NOTHING TO SNEEZE AT: Decoding the common coldScientists have unraveled the genetic code of the common cold — all 99 known strains of it, to be exact. But don’t expect the feat to lead to a cure for the sniffling any time soon. It turns out that rhinoviruses are even more complicated than researchers originally thought.
WASHINGTON — Scientists have unraveled the genetic code of the common cold — all 99 known strains of it, to be exact.
But don’t expect the feat to lead to a cure for the sniffling any time soon. It turns out that rhinoviruses are even more complicated than researchers originally thought.
In fact, the genetic blueprints showed that you can catch two separate strains of cold at the same time — and those strains then can swap their genetic material inside your body to make a whole new strain.
It’s why we’ll never have a vaccine for the common cold, said biochemist Ann Palmenberg of the University of Wisconsin-Madison, who led the three teams that assembled the family tree of the world’s rhinoviruses.
“No vaccine, but maybe a drug,” she said.
Why? The outside of these viruses — the part your body’s immune system must recognize — are hugely variable, making it hard to envision a vaccine that would work against very many strains. But the inside components, what Palmenberg calls the guts of the virus, are remarkably similar from strain to strain, offering targets for therapy.
Adults typically get two to four colds a year, while schoolchildren may get as many as 10. But they do more than cause a runny nose. Rhinoviruses can trigger asthma attacks and play a role in sinusitis, certain ear infections and pneumonia.
Yet these viruses are remarkably mysterious for such a common bug. It was only in the past two years that scientists discovered there aren’t two main groups of the viruses but three— and this new “Group C” collection is nasty, tending to lodge deep in the lungs, Palmenberg said.

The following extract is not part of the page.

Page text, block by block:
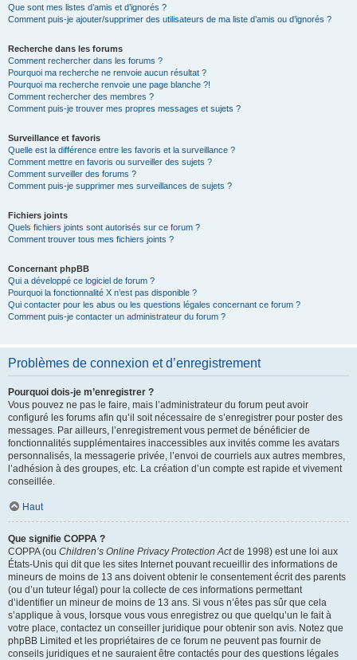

Wisconsin researchers paired with teams at the University of Maryland nd J. Craig Venter Institute to decipher the genetic sequences of all known Group A and B rhinovirus strains and see how they’re related to the newer Group C strains.
The resulting cold family tree, reported online Thursday by the journal Science, organizes human rhinoviruses into 15 distinct branches that evolved over time. Now the hunt is on to define the viral commonalities on each branch, in the quest for anti-cold drugs.